Jessica Cejnar Andrews / Monday, March 4 @ 4:11 p.m.

Finding Del Norte's Place In The Offshore Wind Energy Conversation


The California Energy Commission identified Del Norte County as one of six sites that has the potential to host floating offshore wind energy platforms. | Map courtesy of the California Energy Commission

The communities that organize and engage with local, federal and state governments and developers early will be the ones that benefit, Alec Dompka told a gathering of more than 100 Del Norters on Saturday.

The U.C. Cooperative Extension’s economic development advisor for Del Norte, Humboldt and Trinity counties was a panelist in a discussion focusing on offshore wind energy generation on the North Coast.
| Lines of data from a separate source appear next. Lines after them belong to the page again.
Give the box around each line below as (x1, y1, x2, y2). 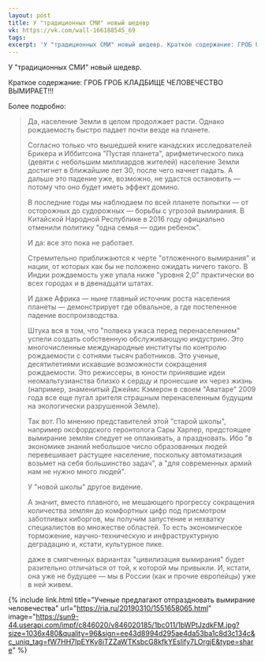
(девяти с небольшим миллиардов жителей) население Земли (27, 157, 240, 166)
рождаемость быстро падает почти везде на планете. (27, 125, 211, 135)
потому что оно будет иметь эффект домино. (27, 182, 180, 192)
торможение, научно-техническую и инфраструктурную (27, 531, 219, 540)
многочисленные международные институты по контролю (27, 342, 227, 352)
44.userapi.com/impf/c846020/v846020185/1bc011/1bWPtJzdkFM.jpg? (8, 620, 240, 630)
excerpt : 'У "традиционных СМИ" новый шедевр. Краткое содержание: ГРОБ (8, 41, 252, 49)
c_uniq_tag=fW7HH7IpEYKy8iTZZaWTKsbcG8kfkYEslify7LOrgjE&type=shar (8, 637, 254, 647)
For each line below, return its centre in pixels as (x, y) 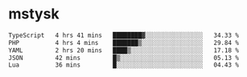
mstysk (34, 14)
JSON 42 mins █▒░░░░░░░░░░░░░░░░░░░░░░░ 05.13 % (124, 58)
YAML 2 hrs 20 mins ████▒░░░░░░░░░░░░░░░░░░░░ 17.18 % (124, 50)
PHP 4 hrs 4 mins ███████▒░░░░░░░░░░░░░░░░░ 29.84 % (124, 43)
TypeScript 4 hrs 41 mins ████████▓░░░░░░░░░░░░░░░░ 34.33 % (124, 35)
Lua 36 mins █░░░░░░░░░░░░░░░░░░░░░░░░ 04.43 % (124, 65)
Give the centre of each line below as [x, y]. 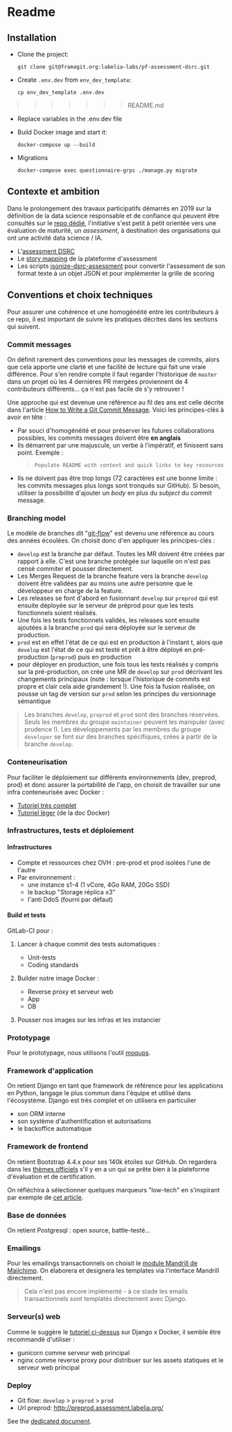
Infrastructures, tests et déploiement [71, 831]
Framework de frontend [48, 1147]
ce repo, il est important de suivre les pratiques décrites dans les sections [113, 319]
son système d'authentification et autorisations [84, 1121]
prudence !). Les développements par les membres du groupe [113, 730]
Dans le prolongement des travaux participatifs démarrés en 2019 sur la [109, 208]
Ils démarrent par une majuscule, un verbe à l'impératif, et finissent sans [120, 445]
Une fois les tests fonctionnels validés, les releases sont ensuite [108, 620]

The discussion brought Dompka and his colleague, U.C. Cooperative Extension Professor Keith Taylor, to the table with other experts, including a fisheries manager from one of the leaseholders off Humboldt Bay and a representative from the Bureau of Ocean Energy Management.

Taylor and Dompka urged community members to make the potential for floating wind farms sprouting up off of Del Norte County work for them.

“You have to fight for every dollar and benefit you’re going to get,” Dompka said. “They’re not just going to be handed to us.”

However, it’s not clear yet who’s going to do that fighting. Jonnel Covault organized the panel discussion with a group of residents calling themselves the Resilient Energy Committee. She pointed out that while many are opposed to offshore wind energy, Del Norte isn’t in a position to pass on millions of dollars in community benefits.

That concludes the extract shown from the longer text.